1. Oatmeal: A low GI hunger expert
1. Why oats can help with weight loss
Oatmeal has a particularly high dietary fiber content, which can stay in the stomach for a longer time after absorbing water and swelling, making you less likely to feel hungry. And its glycemic index is low, so it won't cause drastic fluctuations in blood sugar.
2. How to eat the most effective
It is recommended to choose whole oatmeal that needs to be cooked, and the lower the processing degree, the better. Boil a bowl of milk in the morning, add some nuts and fruits for nutrition and hunger relief.
3. Precautions
Although instant oatmeal is convenient, there is a significant loss of nutrients during processing, which can increase the GI value and compromise the weight loss effect.
2. Brown Rice: A Healthy Upgraded Version of White Rice
1. What are the advantages of brown rice?
Brown rice, which retains rice bran and germ, has several times higher vitamin B and mineral content than white rice.

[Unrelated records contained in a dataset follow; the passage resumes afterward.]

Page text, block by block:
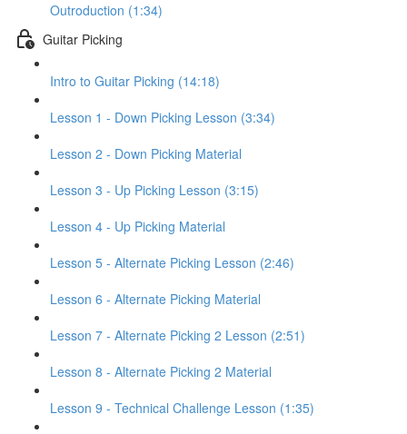
Outroduction (1:34)
Guitar Picking
Intro to Guitar Picking (14:18)
Lesson 1 - Down Picking Lesson (3:34)
Lesson 2 - Down Picking Material
Lesson 3 - Up Picking Lesson (3:15)
Lesson 4 - Up Picking Material
Lesson 5 - Alternate Picking Lesson (2:46)
Lesson 6 - Alternate Picking Material
Lesson 7 - Alternate Picking 2 Lesson (2:51)
Lesson 8 - Alternate Picking 2 Material
Lesson 9 - Technical Challenge Lesson (1:35)
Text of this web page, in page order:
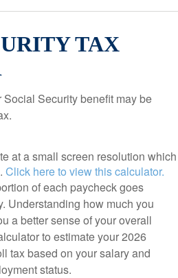
TAX
Security benefit may be
at a small screen resolution which
Click here to view this calculator.
of each paycheck goes
Understanding how much you
a better sense of your overall
to estimate your 2026
tax based on your salary and
status.

Rich dietary fiber can promote intestinal peristalsis.
2. How to make brown rice taste better
At the beginning, you can mix it with white rice in a 1:1 ratio and slowly adapt to the taste. Soak for 2 hours before cooking, with slightly more water than boiling white rice.
3. Eating suggestions
Limit each meal to a fist sized bowl, paired with sufficient vegetables and high-quality protein for a more balanced nutrition.
3. Sweet potatoes: a sweet and non fat alternative
1. The weight loss principle of sweet potatoes
Although sweet to eat, the dietary fiber of sweet potatoes can delay sugar absorption and reduce calories by about 30% compared to rice of the same weight.

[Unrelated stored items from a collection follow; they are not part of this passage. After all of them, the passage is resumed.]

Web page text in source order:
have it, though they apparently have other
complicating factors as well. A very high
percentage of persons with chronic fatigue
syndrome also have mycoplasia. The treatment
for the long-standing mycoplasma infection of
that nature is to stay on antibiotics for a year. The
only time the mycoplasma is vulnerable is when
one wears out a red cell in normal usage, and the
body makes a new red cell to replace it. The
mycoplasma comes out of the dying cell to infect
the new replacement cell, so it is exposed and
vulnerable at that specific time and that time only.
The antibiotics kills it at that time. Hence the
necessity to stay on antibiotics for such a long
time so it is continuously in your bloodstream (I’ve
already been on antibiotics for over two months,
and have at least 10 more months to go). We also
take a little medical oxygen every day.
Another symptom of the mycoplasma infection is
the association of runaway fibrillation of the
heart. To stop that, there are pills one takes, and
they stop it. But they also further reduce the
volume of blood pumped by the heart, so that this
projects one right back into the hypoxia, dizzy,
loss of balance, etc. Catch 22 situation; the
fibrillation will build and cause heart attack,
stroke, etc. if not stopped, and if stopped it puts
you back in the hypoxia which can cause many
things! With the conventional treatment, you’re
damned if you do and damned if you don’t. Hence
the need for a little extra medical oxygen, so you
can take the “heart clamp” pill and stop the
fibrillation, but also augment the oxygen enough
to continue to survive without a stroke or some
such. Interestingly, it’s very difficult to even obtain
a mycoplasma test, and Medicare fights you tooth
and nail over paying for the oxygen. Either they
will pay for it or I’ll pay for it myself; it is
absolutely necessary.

2. Most Cooking is the best way to consume
A good choice that can maximize the retention of nutrients. When baking sweet potatoes, the temperature should be controlled to avoid the production of harmful substances due to burning.
3. consumption Control
One medium-sized sweet potato per day is enough, preferably eaten during lunchtime to give the body enough time to consume.
4. Buckwheat Noodles: An Unbound Noodle Selection
1. The Unique Features of Buckwheat Noodles
Buckwheat is a pseudo grain with high protein content and contains lysine, which is generally lacking in grains. Its glycemic index is much lower than that of regular noodles.

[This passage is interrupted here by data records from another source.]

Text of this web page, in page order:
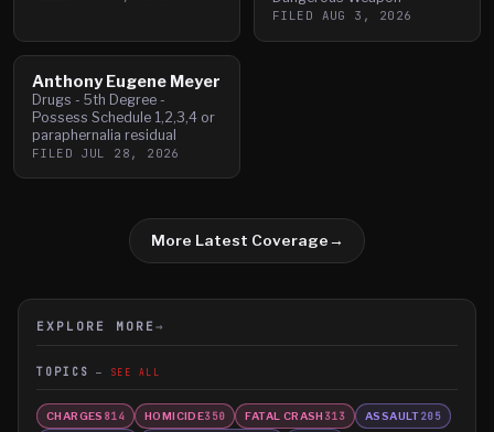
FILED AUG 3, 2026
Anthony Eugene Meyer
Drugs - 5th Degree -
Possess Schedule 1,2,3,4 or
paraphernalia residual
FILED JUL 28, 2026
More Latest Coverage→
EXPLORE MORE →
TOPICS SEE ALL
CHARGES 814 HOMICIDE350 FATAL CRASH 313 ASSAULT205
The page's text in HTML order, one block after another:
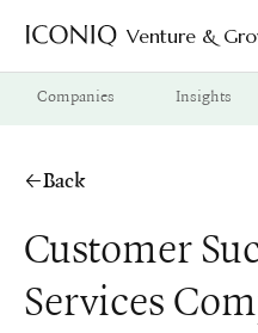
Go to Iconiq homepage
Venture &
Companies Insights
Back
Customer
Services

2. Recommended delicious eating methods
Cold mixed buckwheat noodles are a good choice, paired with cucumber shreds, carrot shreds, and a small amount of sesame paste, refreshing and satisfying.
3. Purchasing Tips
Look at the ingredient list and choose products with a buckwheat flour content of over 50%. The darker the color, the higher the buckwheat content is usually.
5. Chickpeas: Undervalued Super Grade 1 staple food
1. nutritional value of chickpeas
Protein content is three times that of rice, rich in folate, iron, and zinc. Its resistant starch can promote the growth of intestinal probiotics.
2. Home cooked recipe
can be cooked until soft and made into hummus, which can be spread on whole wheat bread. Or boil it together with rice to increase protein intake.
3. Precautions for consumption
Chickpeas need to be soaked for at least 8 hours in advance to make them softer and easier to digest when cooked.
Losing weight is not a hunger contest, choosing the right staple food can still make you feel full and eat well. These high-quality staple foods not only provide long-lasting satiety, but also supplement nutrients that are easily lacking during weight loss. Remember, any food should be consumed in moderation, combined with moderate exercise and adequate sleep, for healthy weight loss to be sustainable.